Le chant du Styrène

1958

Genre : Documentaire

Texte de Raymond Queneau. 0h18.

Un carton introductif signé Victor Hugo :
L'homme se fait servir par l'aveugle matière.
Il pense, il cherche. Il crée. A son souffle vivant
Les germes dispersés dans la nature entière
Tremblent comme frissonne une forêt au vent

Puis , le poème écrit par Raymond Queneau pour le commentaire du film:

O temps, suspends ton bol, ô matière plastique
D'où viens-tu ? Qui es-tu ? et qu'est-ce qui explique
Tes rares qualités ? De quoi donc es-tu fait ?
D'où donc es-tu parti ? Remontons de l'objet
À ses aïeux lointains ! Qu'à l'envers se déroule
Son histoire exemplaire. En premier lieu, le moule.
Incluant la matrice, être mystérieux,
Il engendre le bol ou bien tout ce qu'on veut.
Mais le moule est lui-même inclus dans une presse
Qui injecte la pâte et conforme la pièce,
Ce qui présente donc le très grand avantage
D'avoir l'objet fini sans autre façonnage.

Le moule coûte cher; c'est un inconvénient.
On le loue il est vrai, même à ses concurrents.
Le formage sous vide est une autre façon
D'obtenir des objets : par simple aspiration.
À l'étape antérieure, soigneusement rangé,
Le matériau tiédi est en plaque extrudé.
Pour entrer dans la buse il fallait un piston
Et le manchon chauffant - ou le chauffant manchon
Auquel on fournissait — Quoi ? Le polystyrène
Vivace et turbulent qui se hâte et s'égrène.
Et l'essaim granulé sur le tamis vibrant
Fourmillait tout heureux d'un si beau colorant.
Avant d'être granule on avait été jonc,
Joncs de toutes couleurs, teintes, nuances, tons.

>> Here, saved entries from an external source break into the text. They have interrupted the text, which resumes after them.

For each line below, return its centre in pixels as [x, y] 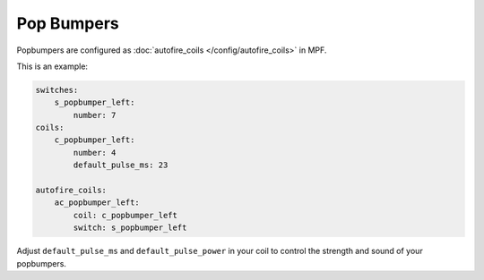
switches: [57, 90]
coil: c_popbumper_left [125, 215]
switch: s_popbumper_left [130, 228]
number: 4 [95, 153]
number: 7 [95, 115]
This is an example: [52, 66]
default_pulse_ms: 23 [121, 165]
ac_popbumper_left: [97, 203]
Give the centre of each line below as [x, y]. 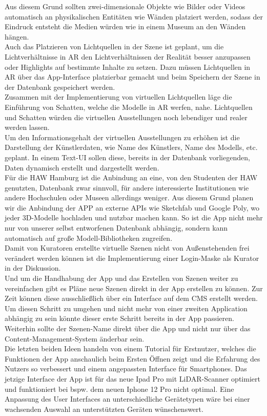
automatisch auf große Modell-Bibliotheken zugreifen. [89, 238]
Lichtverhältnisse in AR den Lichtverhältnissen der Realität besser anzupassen [128, 56]
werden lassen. [27, 127]
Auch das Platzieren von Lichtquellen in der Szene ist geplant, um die [114, 46]
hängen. [17, 36]
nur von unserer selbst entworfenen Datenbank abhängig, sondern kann [116, 228]
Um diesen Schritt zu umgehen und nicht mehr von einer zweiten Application [126, 308]
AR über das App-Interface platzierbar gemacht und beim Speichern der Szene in [132, 77]
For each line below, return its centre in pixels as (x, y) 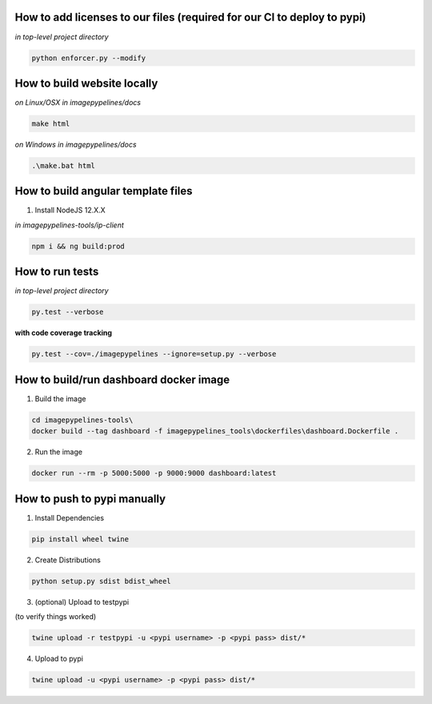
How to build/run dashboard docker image (122, 379)
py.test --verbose (68, 312)
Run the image (59, 452)
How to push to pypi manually (90, 499)
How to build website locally (86, 83)
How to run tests (57, 272)
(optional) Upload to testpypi (82, 601)
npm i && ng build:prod (78, 246)
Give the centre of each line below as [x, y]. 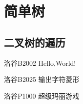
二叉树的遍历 [35, 42]
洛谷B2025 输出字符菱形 [42, 79]
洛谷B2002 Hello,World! [40, 63]
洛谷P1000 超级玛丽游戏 [42, 95]

Ces joncs avaient été, suivant une filière,
Un boudin que sans fin une vis agglomère.
Et ce qui donnait lieu à l'agglutination ?
Des perles colorées de toutes les façons.
Et colorées comment ? Là, devint homogène
Le pigment qu'on mélange à du polystyrène.

Mais avant il fallut que le produit séchât
Et, rotativement, le produit trébucha.
À peine était-il né, notre polystyrène.
Polymère produit du plus simple styrène.
Polymérisation : ce mot, chacun le sait,
Désigne l'obtention d'un complexe élevé
De poids moléculaire. Et dans un réacteur,
Machine élémentaire, oeuvre d'un ingénieur,
Les molécules donc s'accrochant et se liant
En perles se formaient. Oui, mais — auparavant ?

Le styrène n'était qu'un liquide incolore
Quelque peu explosif, et non pas inodore.
Et regardez-le bien; c'est la seule occasion
Pour vous d'apercevoir ce qui est en question.
Le styrène est produit en grande quantité
À partir de l'éthyl-benzène surchauffé,
Le styrène autrefois s'extrayait du benjoin,
Provenant du styrax, arbuste indonésien.
De tuyau en tuyau ainsi nous remontons,
À travers le désert des canalisations,
Vers les produits premiers, vers la matière abstraite
Qui circulait sans fin, effective et secrète.
On lave et on distille et puis on redistille
Et ce ne sont pu là exercices de style :
L'éthylbenzène peut — et doit même éclater
Si la température atteint certain degré.
Quant à l'éthylbenzène, il provient, c'est limpide,
De la combinaison du benzène liquide
Avec l'éthylène, une simple vapeur.
Ethylène et benzène ont pour générateurs
Soit charbon, soit pétrole, ou pétrole ou charbon.
Pour faire l'autre et l'un l'un et l'autre sont bons.

On pourrait repartir sur ces nouvelles pistes
Et rechercher pourquoi et l'autre et l'un existent.
Le pétrole vient-il de masses de poissons ?
On ne le sait pas trop ni d'où vient le charbon.
Le pétrole vient-il du plancton en gésine ?
Question controversée... obscures origines...
Et pétrole et charbon s'en allaient en fumée
Quand le chimiste vint qui eut l'heureuse idée
De rendre ces nuées solides et d'en faire
D'innombrables objets au but utilitaire.
En matériaux nouveaux ces obscurs résidus
Sont ainsi transformés. Il en est d'inconnus
Qui attendent encor la mutation chimique
Pour mériter enfin la vente à prix unique.